Industry in general has been actively seeking a novel approach to partially or completely power vehicles using electricity stored in electrochemical cells. One problem which has been recognized by the automotive industry is the need to control the temperature of the electrochemical cells. The power generating capacity of an electrochemical cell is known to change with temperature, and electrochemical cells are known to fail when heated to high temperatures.
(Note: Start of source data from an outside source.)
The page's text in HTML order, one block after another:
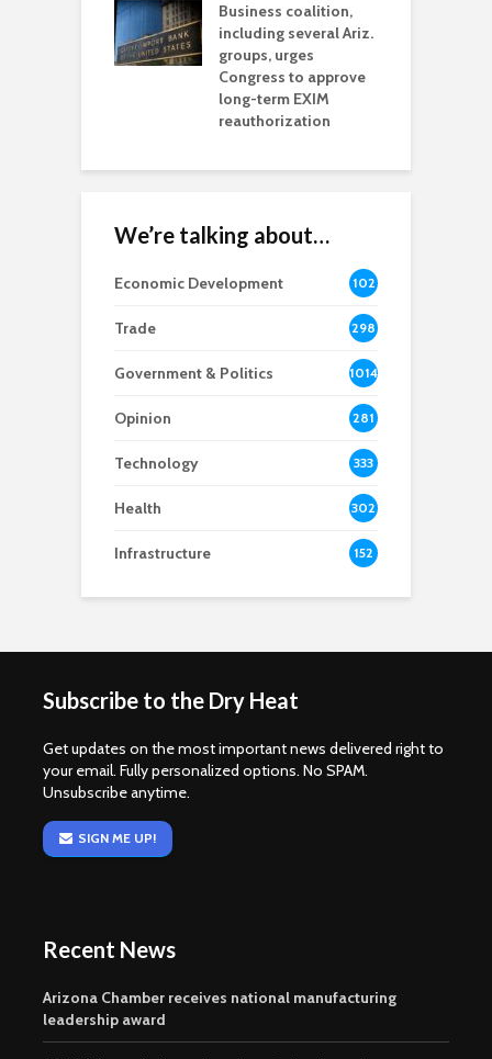
Business coalition,
including several Ariz.
groups, urges
Congress to approve
long-term EXIM
reauthorization
We’re talking about…
Economic Development
102
8
Trade 298
Government & Politics 1014
Opinion 281
Technology 333
Health 302
Infrastructure 152
Subscribe to the Dry Heat
Get updates on the most important news delivered right to
your email. Fully personalized options. No SPAM.
Unsubscribe anytime.
SIGN ME UP!
Recent News
Arizona Chamber receives national manufacturing
leadership award
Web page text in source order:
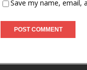
Save my name, email,
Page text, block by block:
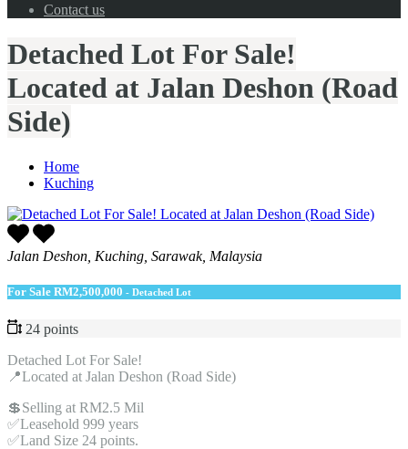
Contact us
Detached Lot For Sale!
Located at Jalan Deshon (Road
Side)
Home
Kuching
Jalan Deshon, Kuching, Sarawak, Malaysia
For Sale RM2,500,000 - Detached Lot
24 points
Detached Lot For Sale!
📍Located at Jalan Deshon (Road Side)
💲Selling at RM2.5 Mil
✅Leasehold 999 years
✅Land Size 24 points.
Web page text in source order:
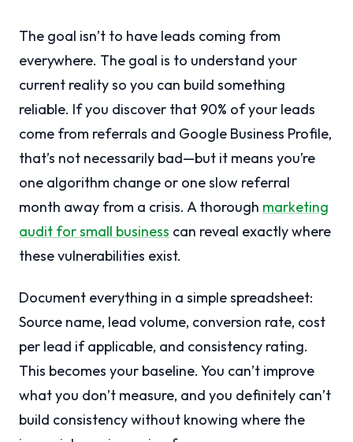
The goal isn’t to have leads coming from
everywhere. The goal is to understand your
current reality so you can build something
reliable. If you discover that 90% of your leads
come from referrals and Google Business Profile,
that’s not necessarily bad—but it means you’re
one algorithm change or one slow referral
month away from a crisis. A thorough marketing
audit for small business can reveal exactly where
these vulnerabilities exist.
Document everything in a simple spreadsheet:
Source name, lead volume, conversion rate, cost
per lead if applicable, and consistency rating.
This becomes your baseline. You can’t improve
what you don’t measure, and you definitely can’t
build consistency without knowing where the
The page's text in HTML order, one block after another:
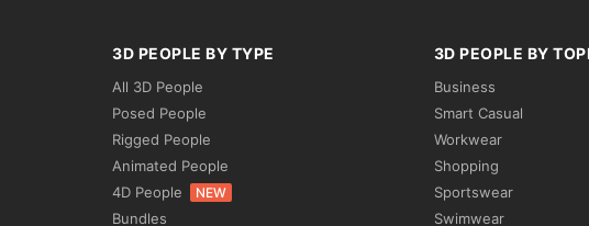
3D PEOPLE BY TYPE
All 3D People
Posed People
Rigged People
Animated People
4D People
NEW
Bundles
3D PEOPLE BY
Business
Smart Casual
Workwear
Shopping
Sportswear
Swimwear
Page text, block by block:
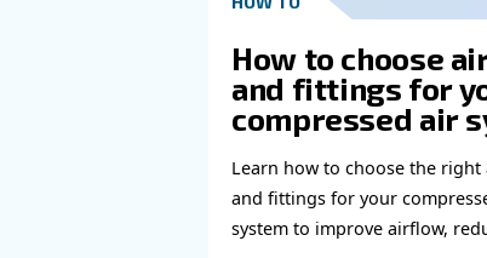
Learn more with

Various approaches to regulating the temperature of an electrochemical cell are described in U.S. Pat. No. 6,596,433 B2 (Godmundsson et al., issued Jul. 22, 2003), U.S. Pat. No. 5,817,434 (Brooker et al, issued Oct. 6, 1998), U.S. Pat. No. 5,449,571 (Longardner et al., issued Sep. 12, 1995), U.S. Pat. No. 6,797,427 B2 (Maleki et al., issued Aug. 9, 2001), and U.S. Pat. No. 6,942,944 B2 (Al-Hallaj et al., issued Sep. 13, 2005), each incorporated herein by reference in its entirety. Each of these approaches is inefficient in one or more aspects. For example, Godmundsson et al. (U.S. Pat. No. 6,596,433 B2) teaches a device including a compartment containing a phase change material that completely separates the electrochemical cells from a passage for flowing air. As such, the air stream cannot directly cool the electrochemical cell. Heat must first diffuse through the phase change material before it reaches the air stream. This arrangement is inefficient, particularly for dealing with applications that may require long times of high battery discharge power (such as during high speed driving or uphill driving of an automotive vehicle). Also Godmundsson does not teach a system for heating the electrochemical cells when the phase change material has cooled.
The basic idea is to be able to operate an electrochemical cell within a target temperature by providing heat when the temperature is below a minimum target temperature, removing heat when the temperature is above a maximum target temperature, and transferring heat into or out of a thermal energy storage material when the temperature of the electrochemical cell is within the target temperature range. To be a practical solution the approach to heating the electrochemical cell should employ a device that efficiently stores heat for extend periods of time (e.g., at least 4 or more hours) so that after the vehicle is parked in a cold environment the electrochemical cells can be rapidly heated to at temperature at which they can provide sufficient power to a an electric load, such as an electric motor.
There continues to exist a need for devices and systems for rapidly removing heat from an electrochemical cell, for rapidly providing heat to an electrochemical cell, for maintaining an electrochemical cell between a minimum target temperature and a maximum target temperature, to efficiently store heat, or any combination thereof. For example, there exists a need for a device that is capable of transferring heat from an electrochemical cell directly to both heat transfer fluids and thermal energy storage materials.